> The task: Return only the lines below starting at the line containing "Additional parts: none" and ending at the line containing "products including Apple", both included, exactly as they are and with no pictures.

> Data to examine:
:::
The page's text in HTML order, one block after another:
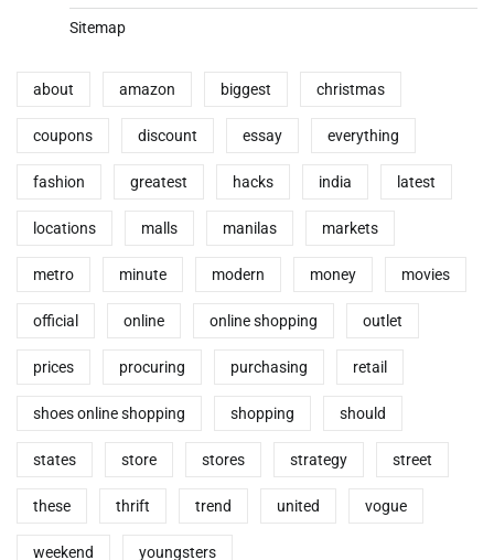
Sitemap
about amazon biggest christmas
coupons discount essay everything
fashion greatest hacks india latest
locations malls manilas markets
metro minute modern money movies
official online online shopping outlet
prices procuring purchasing retail
shoes online shopping shopping should
states store stores strategy street
these thrift trend united vogue
weekend youngsters
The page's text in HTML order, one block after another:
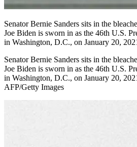
Senator Bernie Sanders sits in the
Joe Biden is sworn in as the 46th U.S.
in Washington, D.C., on January 20,
Senator Bernie Sanders sits in the
Joe Biden is sworn in as the 46th U.S.
in Washington, D.C., on January 20,
AFP/Getty Images
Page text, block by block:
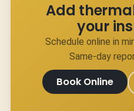
Add
your
Schedule online in
Same-day
Book Online
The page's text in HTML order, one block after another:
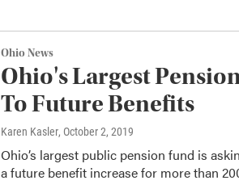
Ohio News
Ohio's Largest
To Future Benefits
Karen Kasler, October 2, 2019
Ohio’s largest public pension fund is
a future benefit increase for more than
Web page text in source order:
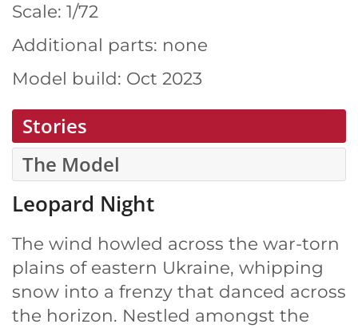
Scale: 1/72
Additional parts: none
Model build: Oct 2023
Stories
The Model
Leopard Night
The wind howled across the war-torn
plains of eastern Ukraine, whipping
snow into a frenzy that danced across
the horizon. Nestled amongst the
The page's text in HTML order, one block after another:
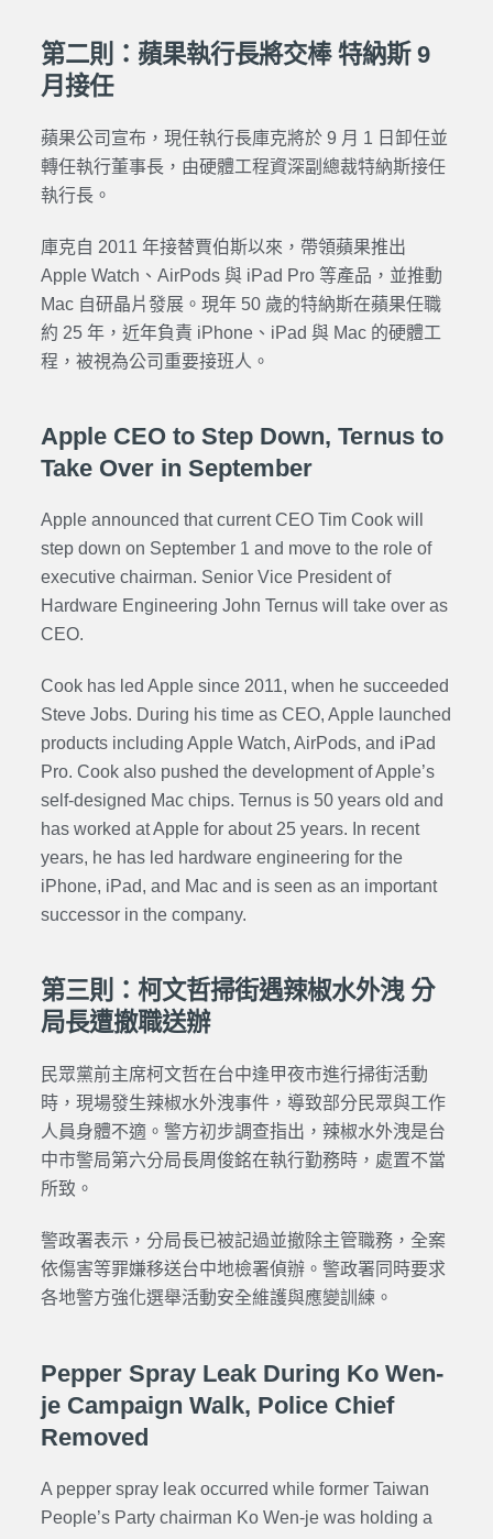
第二則：蘋果執行長將交棒 特納斯 9
月接任
蘋果公司宣布，現任執行長庫克將於 9 月 1 日卸任並
轉任執行董事長，由硬體工程資深副總裁特納斯接任
執行長。
庫克自 2011 年接替賈伯斯以來，帶領蘋果推出
Apple Watch、AirPods 與 iPad Pro 等產品，並推動
Mac 自研晶片發展。現年 50 歲的特納斯在蘋果任職
約 25 年，近年負責 iPhone、iPad 與 Mac 的硬體工
程，被視為公司重要接班人。
Apple CEO to Step Down, Ternus to
Take Over in September
Apple announced that current CEO Tim Cook will
step down on September 1 and move to the role of
executive chairman. Senior Vice President of
Hardware Engineering John Ternus will take over as
CEO.
Cook has led Apple since 2011, when he succeeded
Steve Jobs. During his time as CEO, Apple launched
products including Apple Watch, AirPods, and iPad
Pro. Cook also pushed the development of Apple’s
self-designed Mac chips. Ternus is 50 years old and
has worked at Apple for about 25 years. In recent
years, he has led hardware engineering for the
iPhone, iPad, and Mac and is seen as an important
successor in the company.
第三則：柯文哲掃街遇辣椒水外洩 分
局長遭撤職送辦
民眾黨前主席柯文哲在台中逢甲夜市進行掃街活動
時，現場發生辣椒水外洩事件，導致部分民眾與工作
人員身體不適。警方初步調查指出，辣椒水外洩是台
中市警局第六分局長周俊銘在執行勤務時，處置不當
所致。
警政署表示，分局長已被記過並撤除主管職務，全案
依傷害等罪嫌移送台中地檢署偵辦。警政署同時要求
各地警方強化選舉活動安全維護與應變訓練。
Pepper Spray Leak During Ko Wen-
je Campaign Walk, Police Chief
Removed
A pepper spray leak occurred while former Taiwan
People’s Party chairman Ko Wen-je was holding a
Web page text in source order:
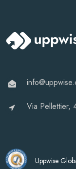
Via Pellettier,
Uppwise
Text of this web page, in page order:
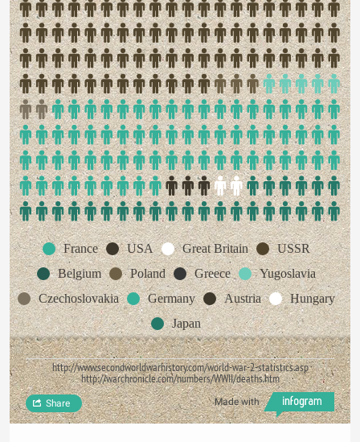
France USA Great Britain
USSR
Belgium
Poland Greece
Yugoslavia
Czechoslovakia
Germany Austria
Hungary
Japan
http://www.secondworldwarhistory.com/world-war-2-statistics.asp
http://warchronicle.com/numbers/WWII/deaths.htm
Made with
Share
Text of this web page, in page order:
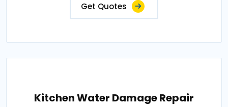
Get Quotes
Kitchen Water Damage Repair
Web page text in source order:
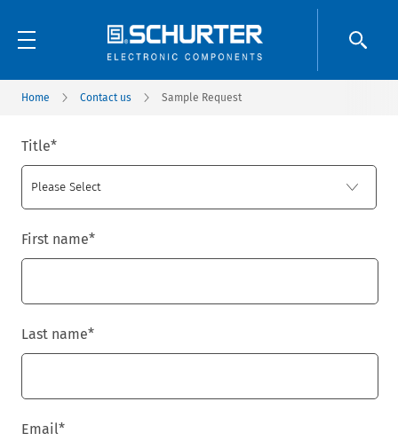
Home Contact us Sample Request
Title*
First name*
Last name*
Email*
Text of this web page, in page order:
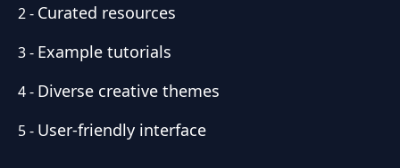
2- Curated resources
3- Example tutorials
4- Diverse creative themes
5- User-friendly interface
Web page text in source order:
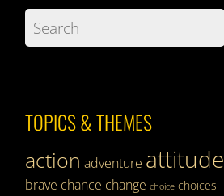
TOPICS & THEMES
action adventure attitude
brave chance change choice choices
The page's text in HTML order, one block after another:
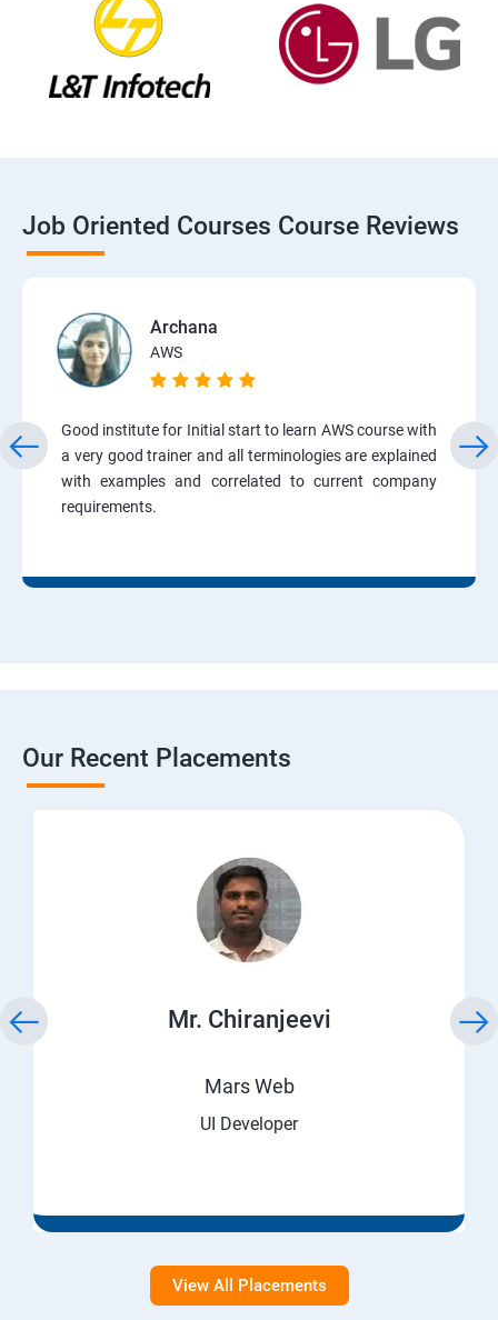
Job Oriented Courses Course Reviews
Archana
AWS
Good institute for Initial start to learn AWS course with
a very good trainer and all terminologies are explained
with examples and correlated to current company
requirements.
Our Recent Placements
Mr. Chiranjeevi
Mars Web
UI Developer
View All Placements
:::
> Response to this exercise:
Additional parts: none
Model build: Oct 2023
Stories
The Model
Leopard Night
The wind howled across the war-torn
plains of eastern Ukraine, whipping
snow into a frenzy that danced across
the horizon. Nestled amongst the
The page's text in HTML order, one block after another:
第二則：蘋果執行長將交棒 特納斯 9
月接任
蘋果公司宣布，現任執行長庫克將於 9 月 1 日卸任並
轉任執行董事長，由硬體工程資深副總裁特納斯接任
執行長。
庫克自 2011 年接替賈伯斯以來，帶領蘋果推出
Apple Watch、AirPods 與 iPad Pro 等產品，並推動
Mac 自研晶片發展。現年 50 歲的特納斯在蘋果任職
約 25 年，近年負責 iPhone、iPad 與 Mac 的硬體工
程，被視為公司重要接班人。
Apple CEO to Step Down, Ternus to
Take Over in September
Apple announced that current CEO Tim Cook will
step down on September 1 and move to the role of
executive chairman. Senior Vice President of
Hardware Engineering John Ternus will take over as
CEO.
Cook has led Apple since 2011, when he succeeded
Steve Jobs. During his time as CEO, Apple launched
products including Apple Watch, AirPods, and iPad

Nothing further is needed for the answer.